● **TO DO**
Restating the records exactly is the whole task.

● **RECORDS FOR THE TASK**
Start of Block
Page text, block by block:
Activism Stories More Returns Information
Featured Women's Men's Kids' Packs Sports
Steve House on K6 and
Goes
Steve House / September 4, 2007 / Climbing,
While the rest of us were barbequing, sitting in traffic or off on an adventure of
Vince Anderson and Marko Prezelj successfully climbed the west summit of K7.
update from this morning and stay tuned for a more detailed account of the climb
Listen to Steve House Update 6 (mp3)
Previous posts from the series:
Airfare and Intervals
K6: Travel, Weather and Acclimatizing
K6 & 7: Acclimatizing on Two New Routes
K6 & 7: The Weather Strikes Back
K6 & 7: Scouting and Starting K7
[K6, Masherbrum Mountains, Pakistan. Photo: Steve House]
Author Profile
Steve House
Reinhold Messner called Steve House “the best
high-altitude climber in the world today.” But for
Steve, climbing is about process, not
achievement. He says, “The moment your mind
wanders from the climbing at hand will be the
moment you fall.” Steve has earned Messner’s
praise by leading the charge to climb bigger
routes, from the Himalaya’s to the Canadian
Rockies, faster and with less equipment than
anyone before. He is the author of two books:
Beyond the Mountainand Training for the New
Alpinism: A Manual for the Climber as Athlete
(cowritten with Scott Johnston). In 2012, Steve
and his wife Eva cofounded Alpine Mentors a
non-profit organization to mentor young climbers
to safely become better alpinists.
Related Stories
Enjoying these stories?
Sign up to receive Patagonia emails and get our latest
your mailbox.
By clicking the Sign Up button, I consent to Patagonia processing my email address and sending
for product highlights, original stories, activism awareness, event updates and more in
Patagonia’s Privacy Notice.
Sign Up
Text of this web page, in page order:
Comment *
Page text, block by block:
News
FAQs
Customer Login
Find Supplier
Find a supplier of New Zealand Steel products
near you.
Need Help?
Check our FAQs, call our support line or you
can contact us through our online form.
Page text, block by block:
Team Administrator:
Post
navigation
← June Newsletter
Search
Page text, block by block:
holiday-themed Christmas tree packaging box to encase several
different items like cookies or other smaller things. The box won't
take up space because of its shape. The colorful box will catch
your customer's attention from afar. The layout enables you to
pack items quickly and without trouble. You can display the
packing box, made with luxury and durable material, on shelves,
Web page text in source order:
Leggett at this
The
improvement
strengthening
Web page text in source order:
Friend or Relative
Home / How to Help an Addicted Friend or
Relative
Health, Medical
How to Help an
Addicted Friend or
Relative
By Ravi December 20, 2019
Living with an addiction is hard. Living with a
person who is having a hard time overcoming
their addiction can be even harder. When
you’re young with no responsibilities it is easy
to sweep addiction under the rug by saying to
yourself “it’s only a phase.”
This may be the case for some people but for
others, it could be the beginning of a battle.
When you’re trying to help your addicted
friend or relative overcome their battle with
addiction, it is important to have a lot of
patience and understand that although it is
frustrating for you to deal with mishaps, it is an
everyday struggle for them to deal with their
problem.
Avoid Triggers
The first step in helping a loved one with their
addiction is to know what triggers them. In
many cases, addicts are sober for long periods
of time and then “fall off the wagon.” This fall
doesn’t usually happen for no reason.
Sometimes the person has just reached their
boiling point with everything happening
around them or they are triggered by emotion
End of Block
● **ANSWER FOR THE TASK**
Page text, block by block:
Activism Stories More Returns Information
Featured Women's Men's Kids' Packs Sports
Steve House on K6 and
Goes
Steve House / September 4, 2007 / Climbing,
While the rest of us were barbequing, sitting in traffic or off on an adventure of
Vince Anderson and Marko Prezelj successfully climbed the west summit of K7.
update from this morning and stay tuned for a more detailed account of the climb
Listen to Steve House Update 6 (mp3)
Previous posts from the series:
Airfare and Intervals
K6: Travel, Weather and Acclimatizing
K6 & 7: Acclimatizing on Two New Routes
K6 & 7: The Weather Strikes Back
K6 & 7: Scouting and Starting K7
[K6, Masherbrum Mountains, Pakistan. Photo: Steve House]
Author Profile
Steve House
Reinhold Messner called Steve House “the best
high-altitude climber in the world today.” But for
Steve, climbing is about process, not
achievement. He says, “The moment your mind
wanders from the climbing at hand will be the
moment you fall.” Steve has earned Messner’s
praise by leading the charge to climb bigger
routes, from the Himalaya’s to the Canadian
Rockies, faster and with less equipment than
anyone before. He is the author of two books:
Beyond the Mountainand Training for the New
Alpinism: A Manual for the Climber as Athlete
(cowritten with Scott Johnston). In 2012, Steve
and his wife Eva cofounded Alpine Mentors a
non-profit organization to mentor young climbers
to safely become better alpinists.
Related Stories
Enjoying these stories?
Sign up to receive Patagonia emails and get our latest
your mailbox.
By clicking the Sign Up button, I consent to Patagonia processing my email address and sending
for product highlights, original stories, activism awareness, event updates and more in
Patagonia’s Privacy Notice.
Sign Up
Text of this web page, in page order:
Comment *
Page text, block by block:
News
FAQs
Customer Login
Find Supplier
Find a supplier of New Zealand Steel products
near you.
Need Help?
Check our FAQs, call our support line or you
can contact us through our online form.
Page text, block by block:
Team Administrator:
Post
navigation
← June Newsletter
Search
Page text, block by block:
holiday-themed Christmas tree packaging box to encase several
different items like cookies or other smaller things. The box won't
take up space because of its shape. The colorful box will catch
your customer's attention from afar. The layout enables you to
pack items quickly and without trouble. You can display the
packing box, made with luxury and durable material, on shelves,
Web page text in source order:
Leggett at this
The
improvement
strengthening
Web page text in source order:
Friend or Relative
Home / How to Help an Addicted Friend or
Relative
Health, Medical
How to Help an
Addicted Friend or
Relative
By Ravi December 20, 2019
Living with an addiction is hard. Living with a
person who is having a hard time overcoming
their addiction can be even harder. When
you’re young with no responsibilities it is easy
to sweep addiction under the rug by saying to
yourself “it’s only a phase.”
This may be the case for some people but for
others, it could be the beginning of a battle.
When you’re trying to help your addicted
friend or relative overcome their battle with
addiction, it is important to have a lot of
patience and understand that although it is
frustrating for you to deal with mishaps, it is an
everyday struggle for them to deal with their
problem.
Avoid Triggers
The first step in helping a loved one with their
addiction is to know what triggers them. In
many cases, addicts are sober for long periods
of time and then “fall off the wagon.” This fall
doesn’t usually happen for no reason.
Sometimes the person has just reached their
boiling point with everything happening
around them or they are triggered by emotion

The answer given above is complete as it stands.